Allmächd!
Ein letzter Gruß

Ich würde mich sehr freuen, wenn Sie mir die Ehre erweisen und gemeinsam mit mir meinen Abschied im Rahmen des Abendgottesdienstes am 16. Juni um 18.30 Uhr mit anschließendem Empfang in der Kirche feiern würden.

Als vor ein paar Wochen der Schauspieler Michael Ande alias Kommissar Gerd Heymann in der ZDF-Krimireihe „Der Alte“ in den Ruhestand verabschiedet wurde (in der Folge „Paradiesvogel“) da wollte dieser – der Kommissar – ohne großes Aufhebens seinen Dienst beenden (ohne Sekt, ohne Geschenke, ohne Reden). Wie Sie es sich vielleicht denken können, bin ich ziemlich ähnlich gestrickt wie dieser Heymann: Ich mag Abschiede nicht besonders. Am liebsten wäre es mir, einfach zu gehen. Das fiele mir leichter, weil ich dann mit dem Schmerz besser umgehen könnte, den jeder Abschied mit sich bringt. Und ja, auch wenn es nur knappe vier Jahre gewesen waren, die ich an St. Lorenz und mit Ihnen, liebe Gemeinde, verbringen durfte (bei Heymann waren es immerhin 39 Jahre), so schmerzt es mich doch sehr, da ich Sie alle – und bitte sehen Sie es mir nach, wenn ich es etwas merkwürdig ausdrücke – sehr lieb gewonnen habe. Ich war gerne hier, gerne mit Ihnen zusammen, habe gerne Gottesdienste mit Ihnen gefeiert, war gerne in dieser Kirche. Es ist so vieles geschehen, so viele Begegnungen haben sich ereignet, die mein Leben bereichert haben, und dich ich nicht mehr missen möchte und die ich auch nicht vergessen werde. Und wenn die eine oder andere Begegnung mit mir auch eine Bereicherung für Sie war, dann habe ich meinen Dienst nicht umsonst getan und kann guten Gewissens gehen (wohlwissend, dass man nie allen gerecht werden kann und dass ich vielen vieles schuldig bleiben musste, worum ich nur um Verzeihung bitten kann). 
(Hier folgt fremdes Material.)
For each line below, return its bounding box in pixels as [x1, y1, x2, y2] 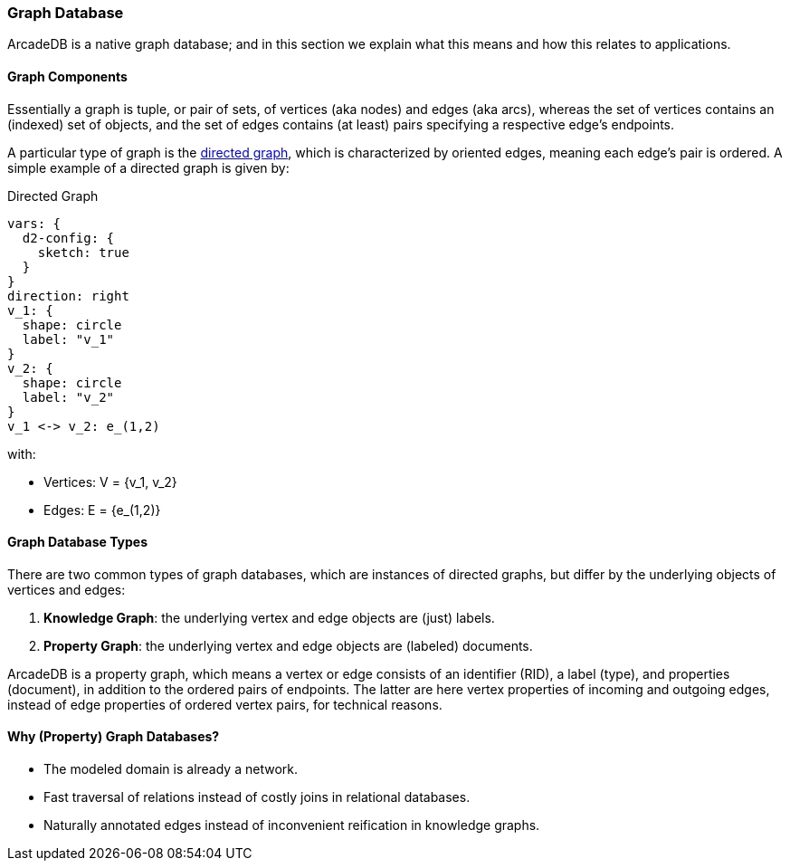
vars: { [7, 215, 62, 231]
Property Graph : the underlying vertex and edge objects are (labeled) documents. [43, 637, 533, 653]
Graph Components [7, 68, 128, 84]
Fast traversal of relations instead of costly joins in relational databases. [43, 789, 471, 806]
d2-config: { [22, 230, 115, 245]
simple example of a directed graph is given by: [7, 159, 290, 176]
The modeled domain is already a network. [43, 761, 298, 777]
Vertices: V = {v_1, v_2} [43, 473, 177, 490]
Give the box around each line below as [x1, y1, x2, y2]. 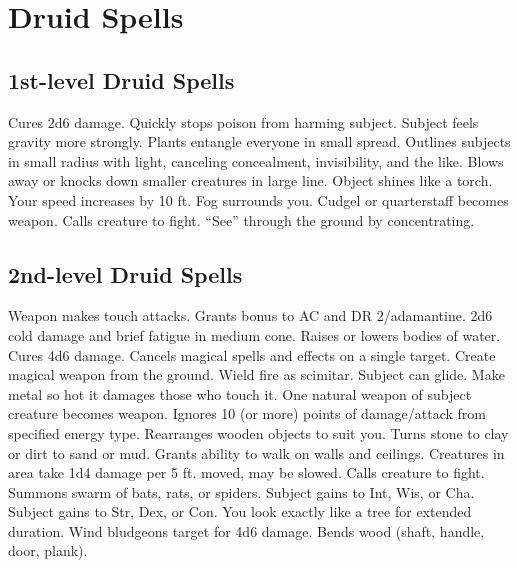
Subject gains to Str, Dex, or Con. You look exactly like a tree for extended [8, 501, 472, 522]
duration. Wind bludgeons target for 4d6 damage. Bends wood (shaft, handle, [8, 520, 485, 541]
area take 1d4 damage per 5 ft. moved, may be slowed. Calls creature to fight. [8, 462, 485, 483]
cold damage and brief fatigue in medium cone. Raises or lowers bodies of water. [8, 324, 501, 345]
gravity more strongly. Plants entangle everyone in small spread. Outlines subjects [8, 131, 511, 152]
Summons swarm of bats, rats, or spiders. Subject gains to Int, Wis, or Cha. [8, 481, 475, 502]
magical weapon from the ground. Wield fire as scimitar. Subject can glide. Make [8, 364, 505, 385]
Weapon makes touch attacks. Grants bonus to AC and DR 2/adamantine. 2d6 [8, 305, 493, 326]
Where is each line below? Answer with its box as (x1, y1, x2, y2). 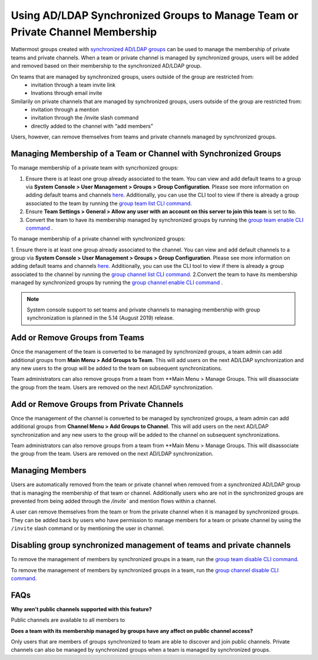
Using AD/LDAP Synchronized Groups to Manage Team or (11, 9, 299, 22)
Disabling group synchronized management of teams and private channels (11, 540, 291, 550)
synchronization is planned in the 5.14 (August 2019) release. (26, 314, 174, 321)
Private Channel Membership (11, 25, 157, 38)
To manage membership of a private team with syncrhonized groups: (11, 164, 179, 171)
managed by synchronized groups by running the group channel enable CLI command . (11, 279, 223, 286)
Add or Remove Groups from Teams (11, 333, 144, 343)
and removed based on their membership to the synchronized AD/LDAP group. (11, 62, 202, 69)
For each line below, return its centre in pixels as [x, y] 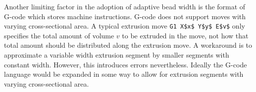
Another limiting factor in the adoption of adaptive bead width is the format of [125, 6]
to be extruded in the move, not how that [185, 35]
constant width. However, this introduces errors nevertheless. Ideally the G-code [126, 64]
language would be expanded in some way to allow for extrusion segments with [124, 74]
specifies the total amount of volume [59, 35]
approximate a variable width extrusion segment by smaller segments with [117, 55]
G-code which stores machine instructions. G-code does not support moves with [125, 16]
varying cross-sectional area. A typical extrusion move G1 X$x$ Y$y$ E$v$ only [125, 26]
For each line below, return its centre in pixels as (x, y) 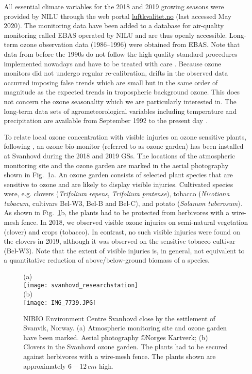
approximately (45, 366)
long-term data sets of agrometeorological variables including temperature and (120, 111)
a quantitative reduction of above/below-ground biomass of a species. (107, 260)
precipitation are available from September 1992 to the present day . (106, 120)
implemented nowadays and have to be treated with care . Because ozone (113, 63)
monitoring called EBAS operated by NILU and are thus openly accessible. (116, 35)
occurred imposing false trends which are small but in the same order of (111, 82)
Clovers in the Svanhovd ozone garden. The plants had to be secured (126, 347)
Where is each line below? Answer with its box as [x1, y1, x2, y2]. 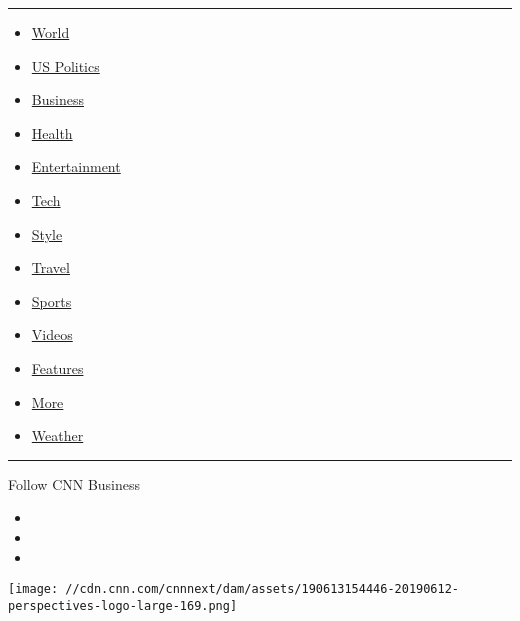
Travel [31, 257, 70, 278]
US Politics [31, 55, 100, 76]
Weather [31, 425, 84, 446]
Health [31, 122, 73, 143]
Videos [31, 324, 73, 345]
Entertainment [31, 156, 121, 177]
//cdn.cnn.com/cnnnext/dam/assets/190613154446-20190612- [65, 582, 460, 597]
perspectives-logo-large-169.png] [8, 598, 238, 613]
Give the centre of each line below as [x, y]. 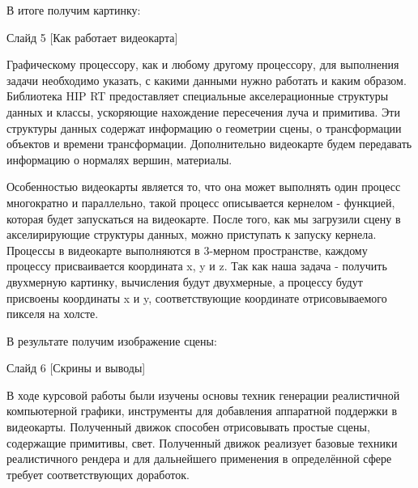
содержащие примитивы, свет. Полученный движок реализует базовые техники [202, 442]
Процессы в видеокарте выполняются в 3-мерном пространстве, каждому [187, 250]
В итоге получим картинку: [74, 10]
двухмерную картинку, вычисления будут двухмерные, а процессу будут [185, 281]
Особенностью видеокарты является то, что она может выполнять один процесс [204, 187]
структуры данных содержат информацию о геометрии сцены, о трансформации [204, 127]
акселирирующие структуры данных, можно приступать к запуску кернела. [192, 234]
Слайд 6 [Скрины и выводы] [76, 368]
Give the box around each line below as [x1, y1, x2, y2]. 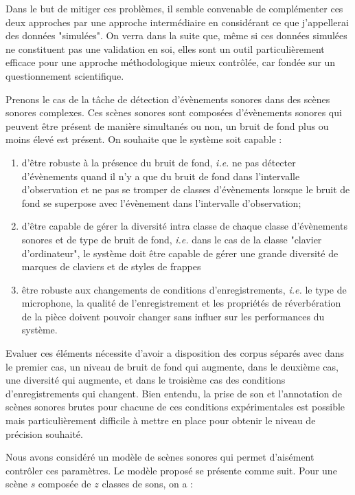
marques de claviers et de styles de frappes [21, 259, 201, 274]
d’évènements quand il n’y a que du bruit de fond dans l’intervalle [21, 168, 300, 183]
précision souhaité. [5, 426, 83, 441]
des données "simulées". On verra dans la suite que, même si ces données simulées [5, 28, 347, 43]
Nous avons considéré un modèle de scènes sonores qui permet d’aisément [5, 450, 314, 464]
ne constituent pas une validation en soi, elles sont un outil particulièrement [5, 41, 325, 56]
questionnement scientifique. [5, 68, 124, 82]
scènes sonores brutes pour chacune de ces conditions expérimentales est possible [5, 399, 345, 414]
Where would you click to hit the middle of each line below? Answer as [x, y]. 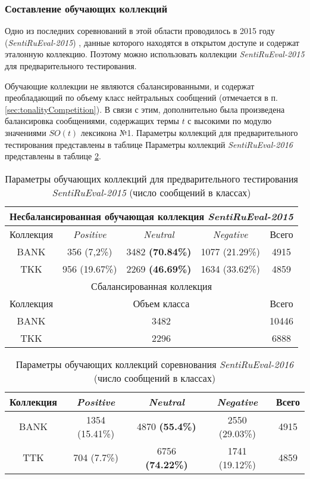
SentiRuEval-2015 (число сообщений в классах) [151, 192]
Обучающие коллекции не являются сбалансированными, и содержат [130, 86]
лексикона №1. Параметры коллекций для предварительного [189, 132]
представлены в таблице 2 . [53, 156]
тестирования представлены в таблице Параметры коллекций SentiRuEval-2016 [149, 144]
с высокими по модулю [230, 121]
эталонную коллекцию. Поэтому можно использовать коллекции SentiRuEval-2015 [155, 54]
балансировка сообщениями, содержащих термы [92, 121]
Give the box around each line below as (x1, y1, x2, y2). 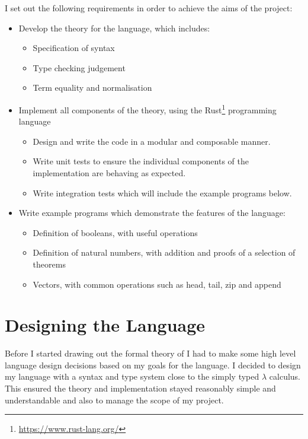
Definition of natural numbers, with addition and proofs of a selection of (33, 246, 296, 259)
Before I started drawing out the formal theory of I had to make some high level (5, 347, 296, 360)
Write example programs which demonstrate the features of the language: (18, 206, 285, 219)
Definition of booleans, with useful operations (33, 226, 198, 238)
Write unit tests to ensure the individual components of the (33, 155, 249, 167)
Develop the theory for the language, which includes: (18, 21, 210, 34)
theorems (33, 257, 66, 270)
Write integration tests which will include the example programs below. (33, 186, 292, 199)
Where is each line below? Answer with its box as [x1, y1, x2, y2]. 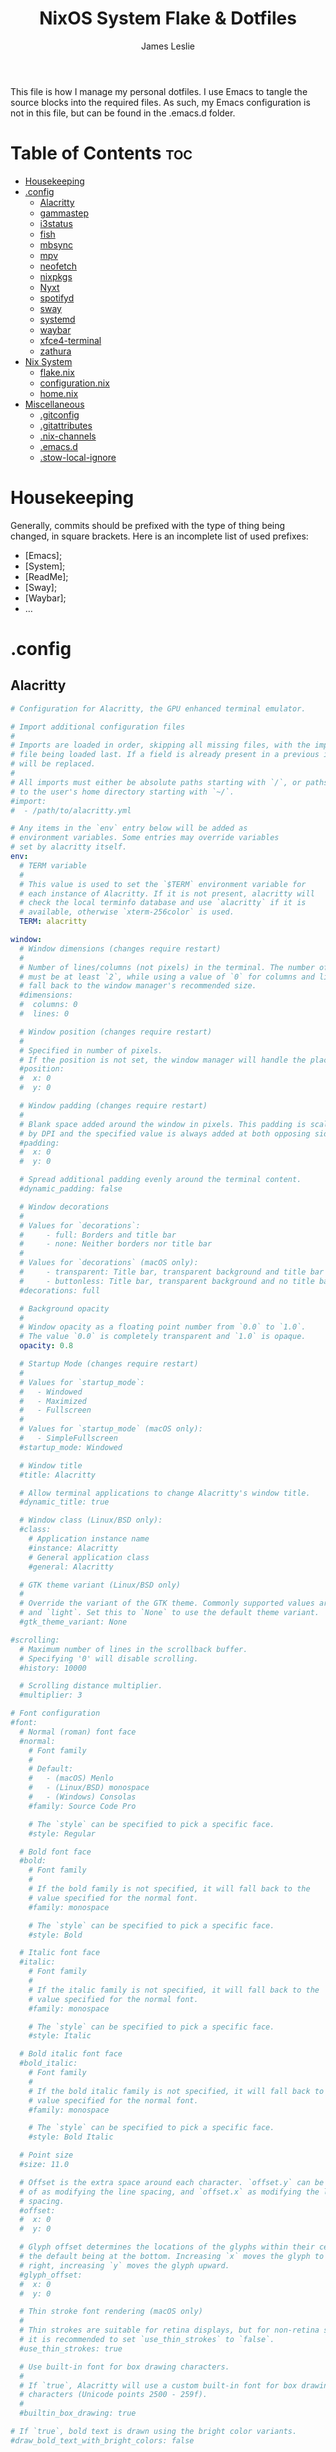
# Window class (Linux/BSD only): [19, 1515, 163, 1526]
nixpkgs [39, 270, 73, 282]
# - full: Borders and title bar [19, 1230, 177, 1240]
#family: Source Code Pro [28, 1801, 137, 1811]
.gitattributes [39, 419, 93, 431]
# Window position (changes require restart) [19, 1027, 213, 1037]
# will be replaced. [10, 759, 97, 769]
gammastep [39, 207, 89, 219]
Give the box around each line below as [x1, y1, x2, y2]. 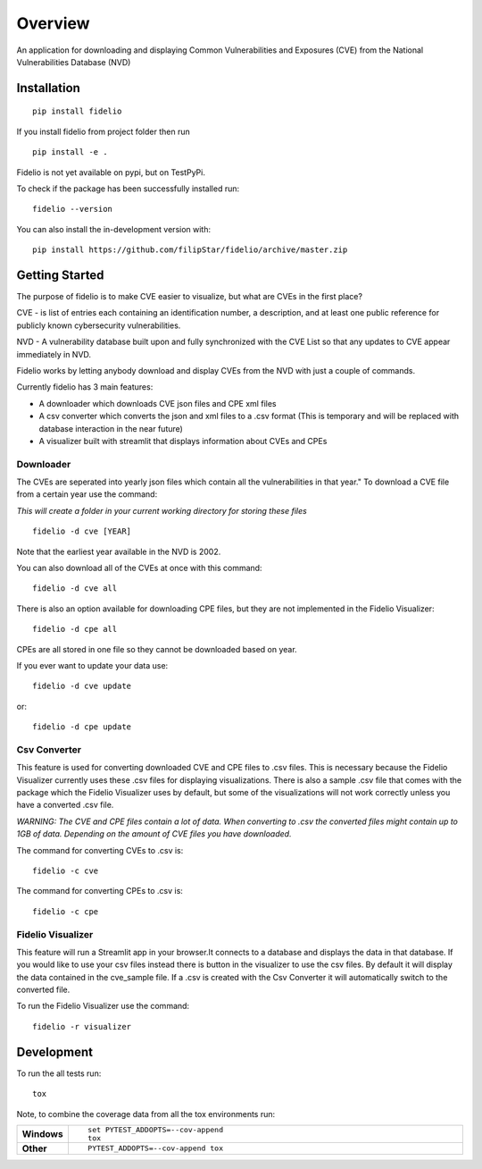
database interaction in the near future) [38, 423, 183, 433]
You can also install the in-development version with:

Na, werden sich da jetzt einige von Ihnen denken: Wenn er doch so gerne da war, warum bleibt er dann nicht länger? Das wäre eine wahrhaft knifflige Frage, die Sie mir da stellen würden. Darauf kann ich nur so antworten: Es zieht mich zu neuen Aufgaben. Ein neuer Dienst wartet auf mich, den ich mit Neugierde und Begeisterung antrete (genauso, wie vor vier Jahren in St. Lorenz). Zum 1. Juni übernehme ich eine halbe Stelle in der Ausbildung von Lektoren und Prädikanten in unserer Landeskirche. 

Aber damit bin ich nicht aus der Welt, geschweige denn von St. Lorenz für immer getrennt. St. Lorenz, wie könnt‘ ich deiner je vergessen? Nein, es wird mich immer wieder an diesen Ort ziehen und dann freue ich mich auf ein Wiedersehen mit Ihnen.

Und das passt zu meinem äußerst heimtückischen Plan, den ich Ihnen am Schluss doch noch verraten möchte: Ich gehe jetzt, um dann in zehn Jahren zurück zu kommen (wenn Claudia Voigt-Grabenstein längst Dekanin geworden ist und Susanne Bammessel vom Landeskirchenamt aus die Gäste- und Touristenseelsorge für ganz Bayern organisiert). Damit erspare ich mir allen Ärger um den Bau Lorenzer Platz 10 und komme gerade rechtzeitig zurück, um dann das (aufgrund fehlender Finanzmittel vielseitig abgespeckte) „Zentrum des bayerischen Protestantismus“ (so ähnlich, meine ich, hat es unser verehrter Herr Landesbischof bei seiner Grundsteinlegung doch gesagt) mit einzuweihen.

Wenn Sie sonst nichts von mir in Erinnerung behalten, dann doch wenigstens das eine: Ein Christsein ohne Humor ist eine ziemlich traurige Angelegenheit und bei unserer Botschaft (dem Evanglium!) einfach nicht vorstellbar.